### WHAT TO WORK ON
The copy you return should hold only the lines from the top of the data below through the line with "## item173 4", each duplicated exactly and with no pictures.

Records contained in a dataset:
********************

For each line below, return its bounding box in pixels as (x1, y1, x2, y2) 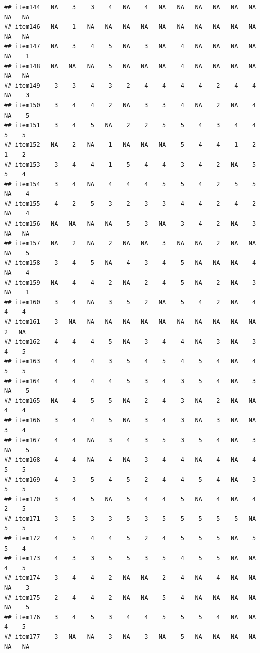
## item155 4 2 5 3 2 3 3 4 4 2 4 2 (4, 200, 256, 207)
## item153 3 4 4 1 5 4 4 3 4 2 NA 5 (4, 161, 256, 168)
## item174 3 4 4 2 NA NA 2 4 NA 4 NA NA (4, 574, 256, 582)
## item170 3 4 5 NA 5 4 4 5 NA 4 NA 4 (4, 495, 256, 503)
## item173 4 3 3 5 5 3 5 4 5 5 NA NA (4, 555, 256, 562)
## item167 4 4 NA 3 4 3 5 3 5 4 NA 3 (4, 437, 256, 444)
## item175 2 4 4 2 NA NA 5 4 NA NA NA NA (4, 594, 256, 601)
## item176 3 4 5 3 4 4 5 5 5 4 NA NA (4, 613, 256, 621)
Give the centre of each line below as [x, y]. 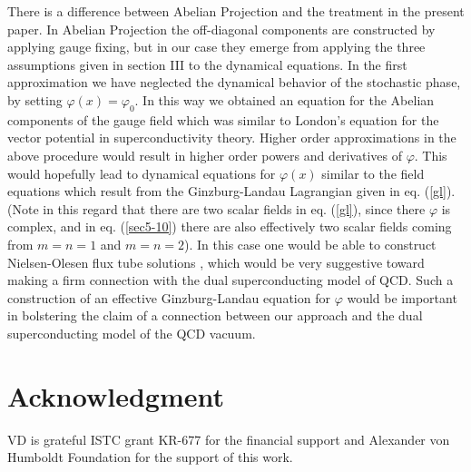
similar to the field [373, 173]
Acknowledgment [116, 395]
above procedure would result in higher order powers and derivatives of [205, 155]
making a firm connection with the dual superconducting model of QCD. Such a [231, 280]
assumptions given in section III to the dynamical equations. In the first [207, 64]
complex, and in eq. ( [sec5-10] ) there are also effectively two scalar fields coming [230, 226]
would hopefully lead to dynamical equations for [142, 173]
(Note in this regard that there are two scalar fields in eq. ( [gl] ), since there [216, 208]
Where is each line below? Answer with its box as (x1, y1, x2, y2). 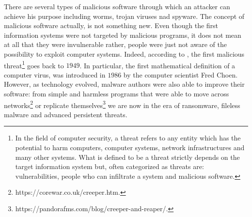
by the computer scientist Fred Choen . (123, 69, 238, 79)
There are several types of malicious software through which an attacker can (4, 1, 230, 11)
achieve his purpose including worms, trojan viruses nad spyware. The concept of (4, 11, 245, 21)
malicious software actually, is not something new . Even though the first (4, 20, 219, 31)
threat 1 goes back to (4, 59, 64, 70)
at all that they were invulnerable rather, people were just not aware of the (4, 39, 227, 49)
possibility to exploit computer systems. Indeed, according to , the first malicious (4, 48, 245, 59)
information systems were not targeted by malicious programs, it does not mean (4, 30, 241, 40)
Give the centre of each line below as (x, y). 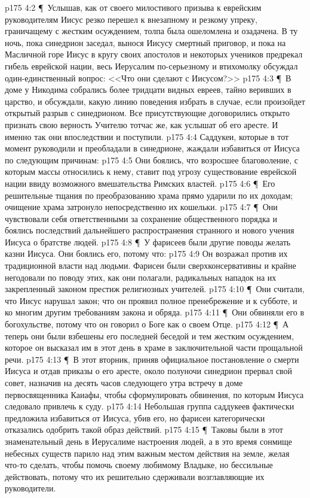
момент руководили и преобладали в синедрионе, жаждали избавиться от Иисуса (152, 148)
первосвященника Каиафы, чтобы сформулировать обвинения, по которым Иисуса (154, 394)
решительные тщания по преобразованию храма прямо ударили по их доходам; (149, 195)
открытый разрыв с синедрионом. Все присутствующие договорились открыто (147, 113)
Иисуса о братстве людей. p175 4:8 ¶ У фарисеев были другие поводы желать (148, 242)
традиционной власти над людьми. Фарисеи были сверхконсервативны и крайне (151, 265)
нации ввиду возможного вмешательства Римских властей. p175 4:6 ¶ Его (140, 183)
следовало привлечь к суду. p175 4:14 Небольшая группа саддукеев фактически (150, 406)
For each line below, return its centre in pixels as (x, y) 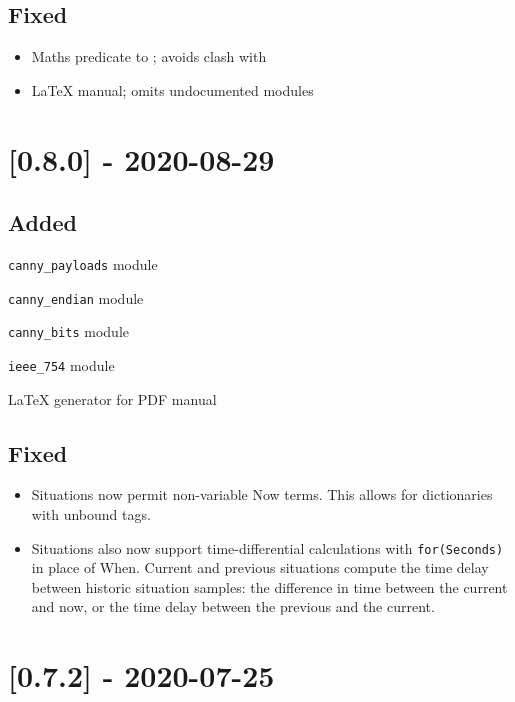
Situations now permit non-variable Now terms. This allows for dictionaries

********************

### TASK ANSWER
For each line below, return its bounding box in pixels as (x1, y1, x2, y2) 
## item155 4 2 5 3 2 3 3 4 4 2 4 2 (4, 200, 256, 207)
## item153 3 4 4 1 5 4 4 3 4 2 NA 5 (4, 161, 256, 168)
## item174 3 4 4 2 NA NA 2 4 NA 4 NA NA (4, 574, 256, 582)
## item170 3 4 5 NA 5 4 4 5 NA 4 NA 4 (4, 495, 256, 503)
## item173 4 3 3 5 5 3 5 4 5 5 NA NA (4, 555, 256, 562)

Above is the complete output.